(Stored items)
____________________
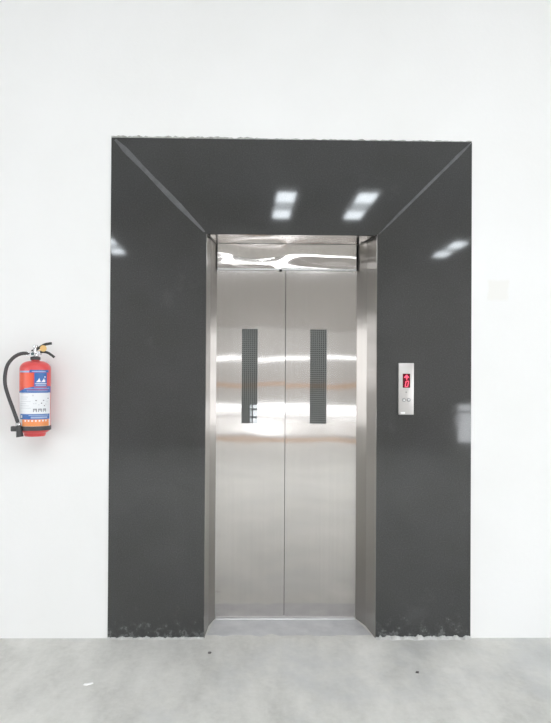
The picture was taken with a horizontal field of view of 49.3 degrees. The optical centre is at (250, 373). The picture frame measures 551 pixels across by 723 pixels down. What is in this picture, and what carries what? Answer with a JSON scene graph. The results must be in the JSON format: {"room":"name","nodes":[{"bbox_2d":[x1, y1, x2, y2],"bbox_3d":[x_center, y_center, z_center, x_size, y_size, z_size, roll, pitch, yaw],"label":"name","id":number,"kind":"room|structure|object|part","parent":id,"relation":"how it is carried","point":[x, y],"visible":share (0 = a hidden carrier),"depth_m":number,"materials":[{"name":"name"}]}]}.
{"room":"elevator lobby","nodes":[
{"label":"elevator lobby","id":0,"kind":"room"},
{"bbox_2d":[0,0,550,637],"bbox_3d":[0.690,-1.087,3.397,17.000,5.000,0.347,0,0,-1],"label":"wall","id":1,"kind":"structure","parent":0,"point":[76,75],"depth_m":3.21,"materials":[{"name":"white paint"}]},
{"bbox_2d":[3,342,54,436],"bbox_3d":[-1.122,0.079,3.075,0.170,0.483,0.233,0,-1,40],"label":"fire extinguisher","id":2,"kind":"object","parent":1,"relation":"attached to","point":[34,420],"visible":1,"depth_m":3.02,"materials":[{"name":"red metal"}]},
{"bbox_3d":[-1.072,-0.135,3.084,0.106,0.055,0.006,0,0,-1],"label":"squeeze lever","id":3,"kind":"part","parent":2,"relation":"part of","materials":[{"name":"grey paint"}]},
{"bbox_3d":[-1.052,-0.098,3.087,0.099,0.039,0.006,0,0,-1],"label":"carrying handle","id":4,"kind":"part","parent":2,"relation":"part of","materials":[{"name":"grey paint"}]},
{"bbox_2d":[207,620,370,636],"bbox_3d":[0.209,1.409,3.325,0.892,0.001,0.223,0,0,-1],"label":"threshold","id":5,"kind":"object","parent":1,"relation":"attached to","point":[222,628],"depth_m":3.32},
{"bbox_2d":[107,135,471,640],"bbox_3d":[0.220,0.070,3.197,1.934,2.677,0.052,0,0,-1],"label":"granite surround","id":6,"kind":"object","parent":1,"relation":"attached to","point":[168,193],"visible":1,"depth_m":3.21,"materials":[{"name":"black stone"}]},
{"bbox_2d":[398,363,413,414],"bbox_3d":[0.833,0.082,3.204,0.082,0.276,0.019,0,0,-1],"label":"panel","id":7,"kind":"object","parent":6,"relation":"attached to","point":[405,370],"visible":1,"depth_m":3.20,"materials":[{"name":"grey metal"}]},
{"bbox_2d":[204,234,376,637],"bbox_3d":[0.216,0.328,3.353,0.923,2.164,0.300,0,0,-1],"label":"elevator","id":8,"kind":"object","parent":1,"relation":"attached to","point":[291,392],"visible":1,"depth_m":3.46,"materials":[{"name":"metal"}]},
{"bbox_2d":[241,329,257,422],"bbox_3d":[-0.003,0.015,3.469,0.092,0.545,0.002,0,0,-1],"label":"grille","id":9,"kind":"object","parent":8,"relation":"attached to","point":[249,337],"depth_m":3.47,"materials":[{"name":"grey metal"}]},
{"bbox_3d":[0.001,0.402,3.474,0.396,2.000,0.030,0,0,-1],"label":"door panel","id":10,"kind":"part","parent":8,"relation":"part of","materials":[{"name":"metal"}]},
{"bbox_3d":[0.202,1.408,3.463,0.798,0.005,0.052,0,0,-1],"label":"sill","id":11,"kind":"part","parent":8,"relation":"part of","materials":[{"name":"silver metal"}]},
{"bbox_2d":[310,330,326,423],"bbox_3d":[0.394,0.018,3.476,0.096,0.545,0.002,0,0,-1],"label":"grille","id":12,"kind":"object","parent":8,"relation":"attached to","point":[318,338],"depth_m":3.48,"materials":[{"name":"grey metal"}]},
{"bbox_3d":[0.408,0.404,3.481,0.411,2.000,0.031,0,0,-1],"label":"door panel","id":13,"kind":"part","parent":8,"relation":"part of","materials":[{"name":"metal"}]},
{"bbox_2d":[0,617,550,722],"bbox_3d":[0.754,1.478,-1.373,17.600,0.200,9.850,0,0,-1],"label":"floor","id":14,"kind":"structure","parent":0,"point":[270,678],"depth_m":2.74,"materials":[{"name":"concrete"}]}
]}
____________________
**PROBLEM DETAILS**
The data shown above must be printed again exactly, with no images included.

**EXPECTED ANSWER**
The picture was taken with a horizontal field of view of 49.3 degrees. The optical centre is at (250, 373). The picture frame measures 551 pixels across by 723 pixels down. What is in this picture, and what carries what? Answer with a JSON scene graph. The results must be in the JSON format: {"room":"name","nodes":[{"bbox_2d":[x1, y1, x2, y2],"bbox_3d":[x_center, y_center, z_center, x_size, y_size, z_size, roll, pitch, yaw],"label":"name","id":number,"kind":"room|structure|object|part","parent":id,"relation":"how it is carried","point":[x, y],"visible":share (0 = a hidden carrier),"depth_m":number,"materials":[{"name":"name"}]}]}.
{"room":"elevator lobby","nodes":[
{"label":"elevator lobby","id":0,"kind":"room"},
{"bbox_2d":[0,0,550,637],"bbox_3d":[0.690,-1.087,3.397,17.000,5.000,0.347,0,0,-1],"label":"wall","id":1,"kind":"structure","parent":0,"point":[76,75],"depth_m":3.21,"materials":[{"name":"white paint"}]},
{"bbox_2d":[3,342,54,436],"bbox_3d":[-1.122,0.079,3.075,0.170,0.483,0.233,0,-1,40],"label":"fire extinguisher","id":2,"kind":"object","parent":1,"relation":"attached to","point":[34,420],"visible":1,"depth_m":3.02,"materials":[{"name":"red metal"}]},
{"bbox_3d":[-1.072,-0.135,3.084,0.106,0.055,0.006,0,0,-1],"label":"squeeze lever","id":3,"kind":"part","parent":2,"relation":"part of","materials":[{"name":"grey paint"}]},
{"bbox_3d":[-1.052,-0.098,3.087,0.099,0.039,0.006,0,0,-1],"label":"carrying handle","id":4,"kind":"part","parent":2,"relation":"part of","materials":[{"name":"grey paint"}]},
{"bbox_2d":[207,620,370,636],"bbox_3d":[0.209,1.409,3.325,0.892,0.001,0.223,0,0,-1],"label":"threshold","id":5,"kind":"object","parent":1,"relation":"attached to","point":[222,628],"depth_m":3.32},
{"bbox_2d":[107,135,471,640],"bbox_3d":[0.220,0.070,3.197,1.934,2.677,0.052,0,0,-1],"label":"granite surround","id":6,"kind":"object","parent":1,"relation":"attached to","point":[168,193],"visible":1,"depth_m":3.21,"materials":[{"name":"black stone"}]},
{"bbox_2d":[398,363,413,414],"bbox_3d":[0.833,0.082,3.204,0.082,0.276,0.019,0,0,-1],"label":"panel","id":7,"kind":"object","parent":6,"relation":"attached to","point":[405,370],"visible":1,"depth_m":3.20,"materials":[{"name":"grey metal"}]},
{"bbox_2d":[204,234,376,637],"bbox_3d":[0.216,0.328,3.353,0.923,2.164,0.300,0,0,-1],"label":"elevator","id":8,"kind":"object","parent":1,"relation":"attached to","point":[291,392],"visible":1,"depth_m":3.46,"materials":[{"name":"metal"}]},
{"bbox_2d":[241,329,257,422],"bbox_3d":[-0.003,0.015,3.469,0.092,0.545,0.002,0,0,-1],"label":"grille","id":9,"kind":"object","parent":8,"relation":"attached to","point":[249,337],"depth_m":3.47,"materials":[{"name":"grey metal"}]},
{"bbox_3d":[0.001,0.402,3.474,0.396,2.000,0.030,0,0,-1],"label":"door panel","id":10,"kind":"part","parent":8,"relation":"part of","materials":[{"name":"metal"}]},
{"bbox_3d":[0.202,1.408,3.463,0.798,0.005,0.052,0,0,-1],"label":"sill","id":11,"kind":"part","parent":8,"relation":"part of","materials":[{"name":"silver metal"}]},
{"bbox_2d":[310,330,326,423],"bbox_3d":[0.394,0.018,3.476,0.096,0.545,0.002,0,0,-1],"label":"grille","id":12,"kind":"object","parent":8,"relation":"attached to","point":[318,338],"depth_m":3.48,"materials":[{"name":"grey metal"}]},
{"bbox_3d":[0.408,0.404,3.481,0.411,2.000,0.031,0,0,-1],"label":"door panel","id":13,"kind":"part","parent":8,"relation":"part of","materials":[{"name":"metal"}]},
{"bbox_2d":[0,617,550,722],"bbox_3d":[0.754,1.478,-1.373,17.600,0.200,9.850,0,0,-1],"label":"floor","id":14,"kind":"structure","parent":0,"point":[270,678],"depth_m":2.74,"materials":[{"name":"concrete"}]}
]}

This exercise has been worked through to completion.